====== Dataset content

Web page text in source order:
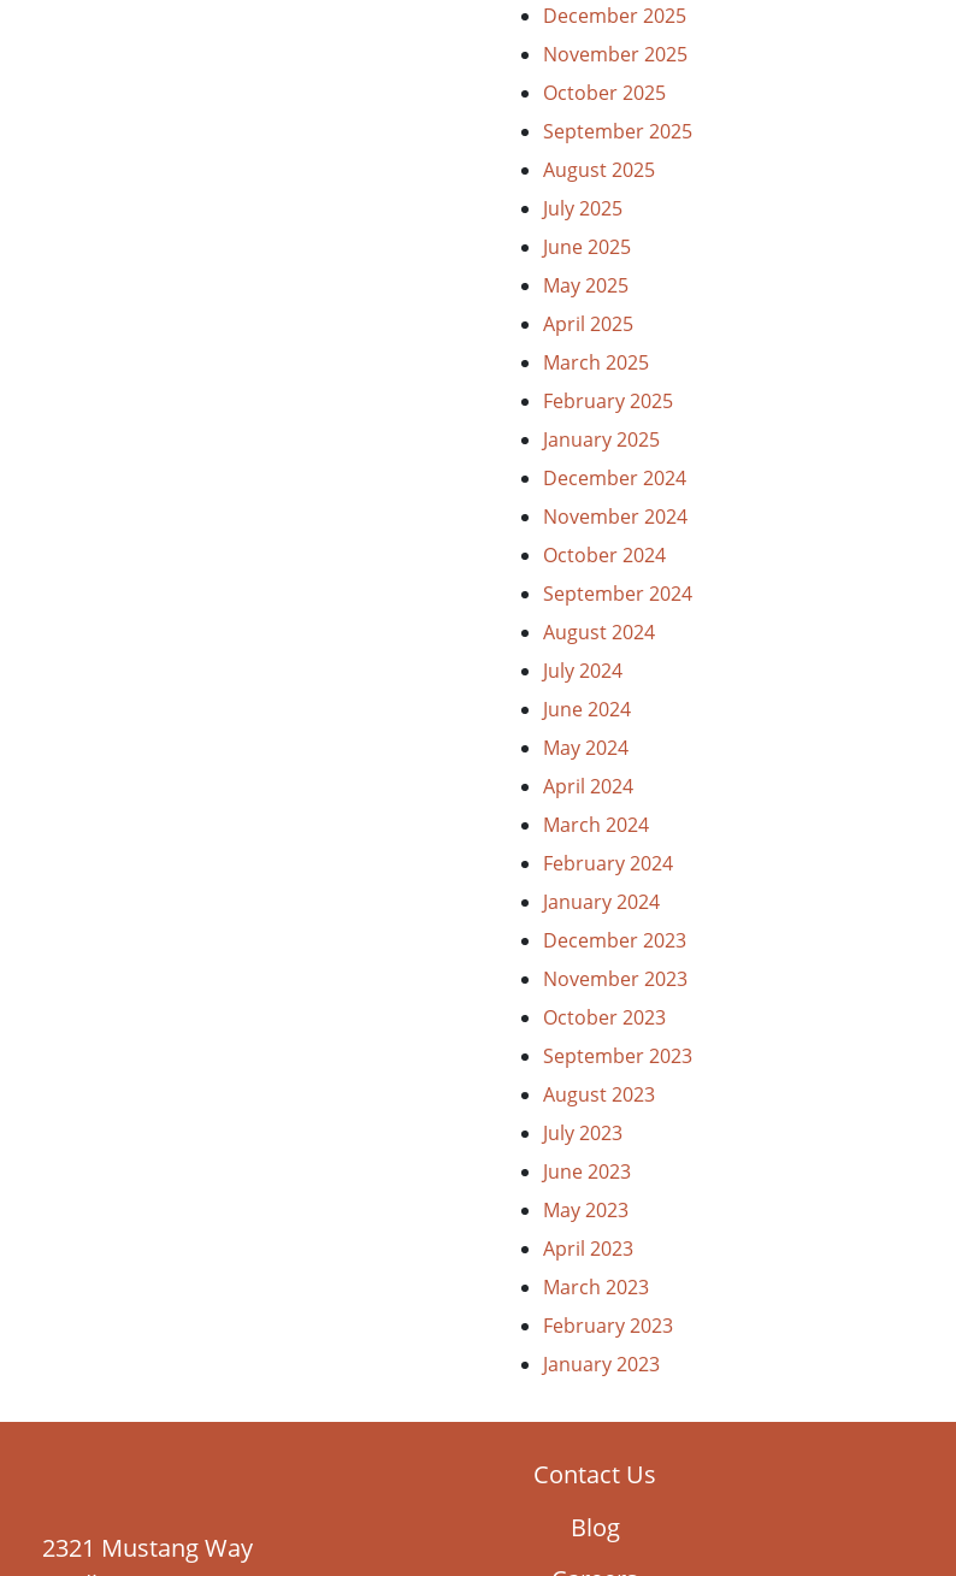
December 2025
November 2025
October 2025
September 2025
August 2025
July 2025
June 2025
May 2025
April 2025
March 2025
February 2025
January 2025
December 2024
November 2024
October 2024
September 2024
August 2024
July 2024
June 2024
May 2024
April 2024
March 2024
February 2024
January 2024
December 2023
November 2023
October 2023
September 2023
August 2023
July 2023
June 2023
May 2023
April 2023
March 2023
February 2023
January 2023
2321 Mustang Way
Contact Us
Blog

============

**Work instruction:** Every entry should be repeated verbatim, with the pictures left out.

**Answer space:**
Web page text in source order:
December 2025
November 2025
October 2025
September 2025
August 2025
July 2025
June 2025
May 2025
April 2025
March 2025
February 2025
January 2025
December 2024
November 2024
October 2024
September 2024
August 2024
July 2024
June 2024
May 2024
April 2024
March 2024
February 2024
January 2024
December 2023
November 2023
October 2023
September 2023
August 2023
July 2023
June 2023
May 2023
April 2023
March 2023
February 2023
January 2023
2321 Mustang Way
Contact Us
Blog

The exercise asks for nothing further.